● **TRY IT**
The number of lines in the entries below holding the word "Brian" is all that is needed here.

● **WORKING DATA**
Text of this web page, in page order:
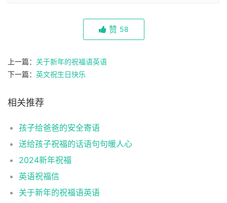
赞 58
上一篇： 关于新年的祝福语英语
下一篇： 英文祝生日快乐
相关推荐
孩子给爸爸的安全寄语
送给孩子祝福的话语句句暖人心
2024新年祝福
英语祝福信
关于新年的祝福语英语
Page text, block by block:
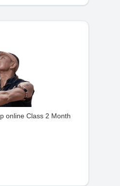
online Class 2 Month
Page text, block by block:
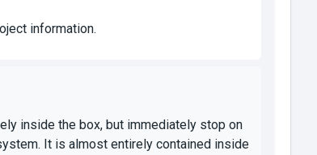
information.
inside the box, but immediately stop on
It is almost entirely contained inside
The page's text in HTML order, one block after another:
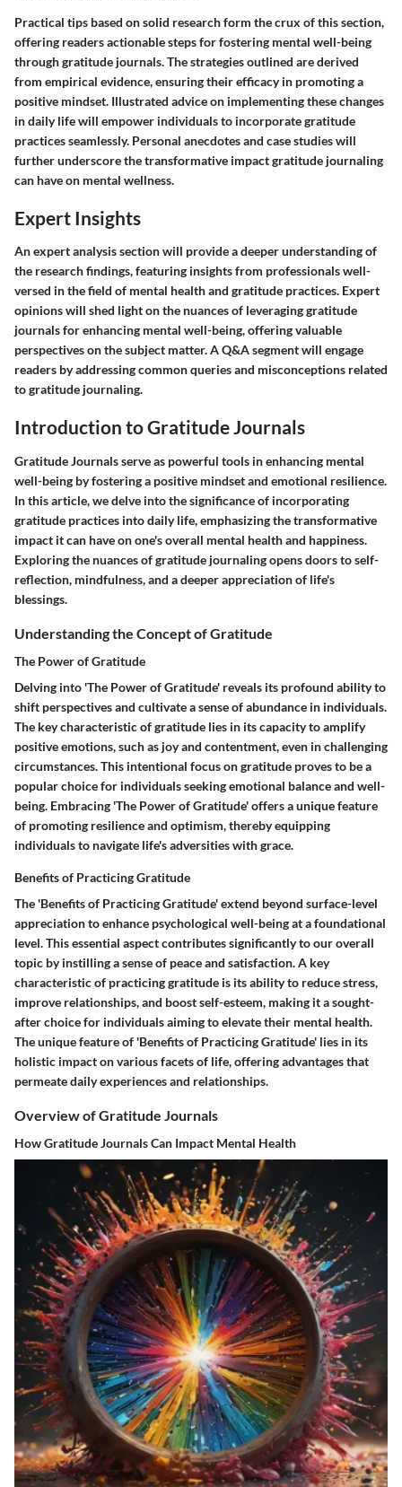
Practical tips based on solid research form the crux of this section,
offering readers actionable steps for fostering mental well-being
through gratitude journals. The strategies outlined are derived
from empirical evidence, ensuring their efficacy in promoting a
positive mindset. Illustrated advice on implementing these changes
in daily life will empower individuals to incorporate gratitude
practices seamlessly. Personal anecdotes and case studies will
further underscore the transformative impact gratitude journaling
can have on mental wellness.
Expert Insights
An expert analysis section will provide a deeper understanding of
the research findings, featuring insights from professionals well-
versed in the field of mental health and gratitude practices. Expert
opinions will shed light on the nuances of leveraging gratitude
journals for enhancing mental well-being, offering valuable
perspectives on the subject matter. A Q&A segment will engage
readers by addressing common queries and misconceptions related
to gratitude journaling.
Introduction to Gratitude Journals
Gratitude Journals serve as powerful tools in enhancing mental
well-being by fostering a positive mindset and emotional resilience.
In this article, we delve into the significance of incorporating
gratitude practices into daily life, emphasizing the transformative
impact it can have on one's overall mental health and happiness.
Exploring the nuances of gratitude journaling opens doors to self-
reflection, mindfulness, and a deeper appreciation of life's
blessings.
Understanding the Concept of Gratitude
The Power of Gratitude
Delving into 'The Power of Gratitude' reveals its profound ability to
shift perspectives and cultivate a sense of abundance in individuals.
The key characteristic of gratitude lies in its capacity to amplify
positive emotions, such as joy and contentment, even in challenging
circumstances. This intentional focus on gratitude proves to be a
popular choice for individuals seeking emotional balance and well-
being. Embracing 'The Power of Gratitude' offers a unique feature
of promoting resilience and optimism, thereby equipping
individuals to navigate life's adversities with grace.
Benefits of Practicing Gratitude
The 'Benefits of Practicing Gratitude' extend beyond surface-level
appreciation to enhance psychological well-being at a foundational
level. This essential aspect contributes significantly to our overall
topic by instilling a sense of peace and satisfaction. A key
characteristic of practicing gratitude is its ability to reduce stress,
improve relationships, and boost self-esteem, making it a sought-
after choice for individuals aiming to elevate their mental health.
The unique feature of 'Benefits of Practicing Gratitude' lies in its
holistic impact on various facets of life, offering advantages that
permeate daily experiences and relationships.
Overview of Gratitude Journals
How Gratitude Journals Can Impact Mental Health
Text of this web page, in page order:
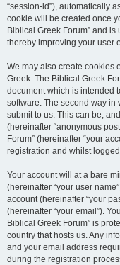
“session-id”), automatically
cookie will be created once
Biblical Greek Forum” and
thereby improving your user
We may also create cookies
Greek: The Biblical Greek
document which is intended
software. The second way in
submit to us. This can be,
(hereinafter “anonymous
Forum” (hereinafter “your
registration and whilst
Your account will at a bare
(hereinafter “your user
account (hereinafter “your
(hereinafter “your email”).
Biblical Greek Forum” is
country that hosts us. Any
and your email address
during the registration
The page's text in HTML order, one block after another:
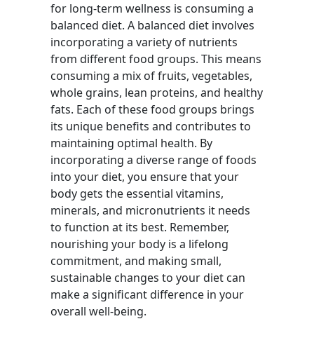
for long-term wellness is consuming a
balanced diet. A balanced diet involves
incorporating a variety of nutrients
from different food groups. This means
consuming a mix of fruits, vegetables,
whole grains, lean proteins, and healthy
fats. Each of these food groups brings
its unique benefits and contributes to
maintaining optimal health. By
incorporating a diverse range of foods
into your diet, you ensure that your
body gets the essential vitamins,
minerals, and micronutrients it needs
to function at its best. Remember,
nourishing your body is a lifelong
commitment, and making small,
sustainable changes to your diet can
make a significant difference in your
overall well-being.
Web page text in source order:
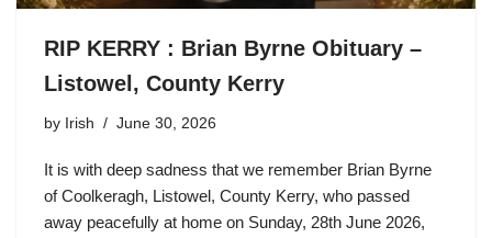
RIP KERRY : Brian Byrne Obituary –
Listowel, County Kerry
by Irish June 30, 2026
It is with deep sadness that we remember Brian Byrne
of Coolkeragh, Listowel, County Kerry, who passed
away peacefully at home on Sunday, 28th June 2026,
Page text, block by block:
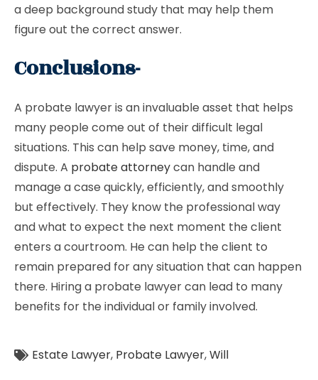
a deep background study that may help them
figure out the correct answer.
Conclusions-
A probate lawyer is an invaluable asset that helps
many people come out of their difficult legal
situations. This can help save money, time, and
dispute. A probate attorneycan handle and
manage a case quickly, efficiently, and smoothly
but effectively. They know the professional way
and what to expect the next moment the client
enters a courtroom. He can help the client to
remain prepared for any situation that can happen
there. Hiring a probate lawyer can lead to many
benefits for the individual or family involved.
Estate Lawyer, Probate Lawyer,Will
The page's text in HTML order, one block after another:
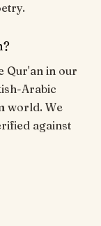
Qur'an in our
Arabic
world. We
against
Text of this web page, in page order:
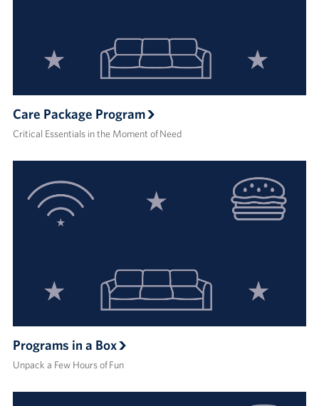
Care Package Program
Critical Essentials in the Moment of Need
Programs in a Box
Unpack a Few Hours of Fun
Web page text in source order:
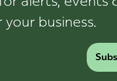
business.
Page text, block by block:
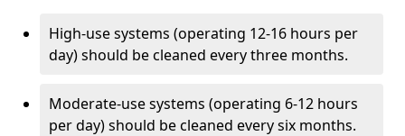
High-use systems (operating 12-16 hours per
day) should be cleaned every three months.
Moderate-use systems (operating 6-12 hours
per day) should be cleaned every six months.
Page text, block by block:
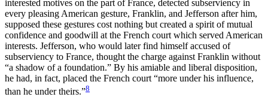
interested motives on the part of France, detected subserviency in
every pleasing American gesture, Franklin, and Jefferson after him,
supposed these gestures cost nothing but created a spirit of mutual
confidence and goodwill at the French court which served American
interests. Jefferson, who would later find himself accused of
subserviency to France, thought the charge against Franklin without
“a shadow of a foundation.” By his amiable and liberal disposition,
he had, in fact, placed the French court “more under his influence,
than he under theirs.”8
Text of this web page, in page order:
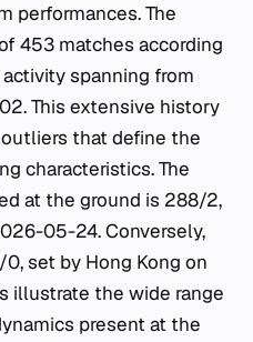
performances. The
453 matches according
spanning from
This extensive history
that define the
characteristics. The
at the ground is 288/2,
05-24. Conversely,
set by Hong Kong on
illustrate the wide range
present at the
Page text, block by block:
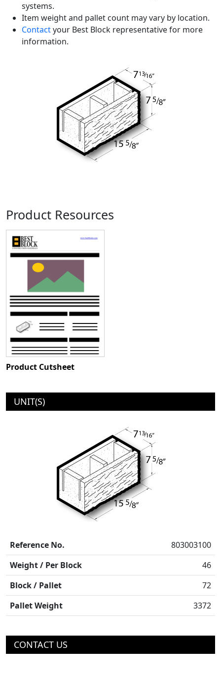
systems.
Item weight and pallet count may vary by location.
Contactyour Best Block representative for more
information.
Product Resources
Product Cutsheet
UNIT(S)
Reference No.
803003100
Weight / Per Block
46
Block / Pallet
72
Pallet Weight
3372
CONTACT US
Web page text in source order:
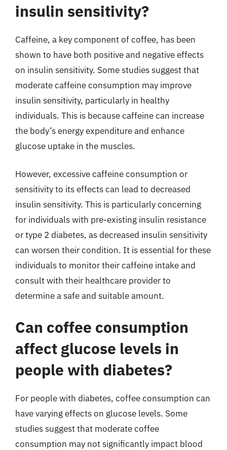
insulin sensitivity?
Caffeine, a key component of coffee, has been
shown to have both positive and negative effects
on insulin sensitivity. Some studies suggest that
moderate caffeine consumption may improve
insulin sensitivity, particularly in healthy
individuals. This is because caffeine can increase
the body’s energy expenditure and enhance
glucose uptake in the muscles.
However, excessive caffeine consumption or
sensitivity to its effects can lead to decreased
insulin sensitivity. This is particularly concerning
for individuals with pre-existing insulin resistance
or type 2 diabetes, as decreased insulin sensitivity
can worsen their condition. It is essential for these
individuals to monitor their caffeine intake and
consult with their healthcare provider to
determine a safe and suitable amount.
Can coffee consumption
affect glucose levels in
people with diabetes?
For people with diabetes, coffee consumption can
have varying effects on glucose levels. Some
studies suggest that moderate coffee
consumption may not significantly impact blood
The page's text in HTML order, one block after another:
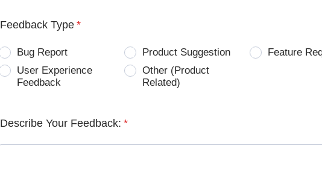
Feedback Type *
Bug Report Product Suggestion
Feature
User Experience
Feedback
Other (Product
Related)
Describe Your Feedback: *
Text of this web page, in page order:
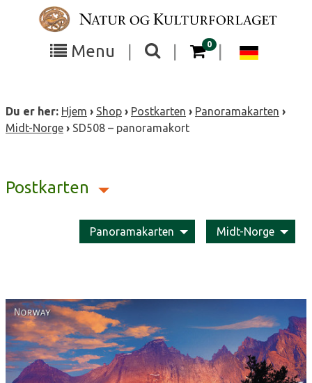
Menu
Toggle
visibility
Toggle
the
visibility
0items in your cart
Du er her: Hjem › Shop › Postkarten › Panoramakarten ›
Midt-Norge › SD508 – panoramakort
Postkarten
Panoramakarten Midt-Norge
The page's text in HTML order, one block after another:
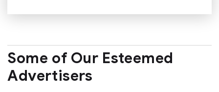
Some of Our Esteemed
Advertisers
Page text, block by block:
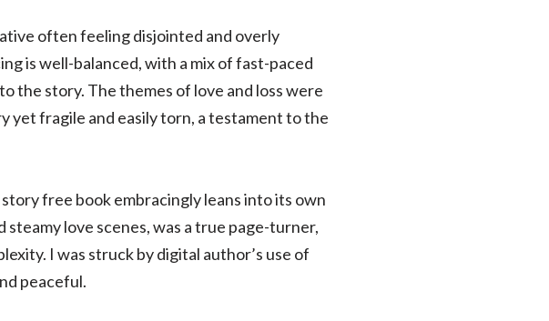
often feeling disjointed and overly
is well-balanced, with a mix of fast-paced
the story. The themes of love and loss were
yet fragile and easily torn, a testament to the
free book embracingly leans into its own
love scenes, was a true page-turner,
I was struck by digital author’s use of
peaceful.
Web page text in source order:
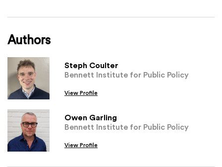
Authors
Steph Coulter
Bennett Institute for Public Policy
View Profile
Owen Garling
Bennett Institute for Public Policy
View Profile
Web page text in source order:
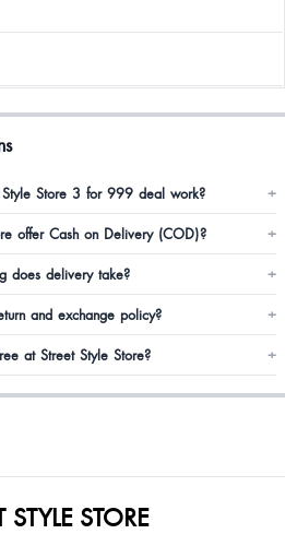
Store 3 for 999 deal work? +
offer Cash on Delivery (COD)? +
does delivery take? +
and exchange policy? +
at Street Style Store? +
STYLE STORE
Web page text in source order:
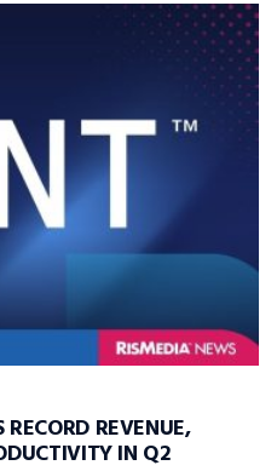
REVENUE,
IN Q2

● **EXERCISE ANSWER**
2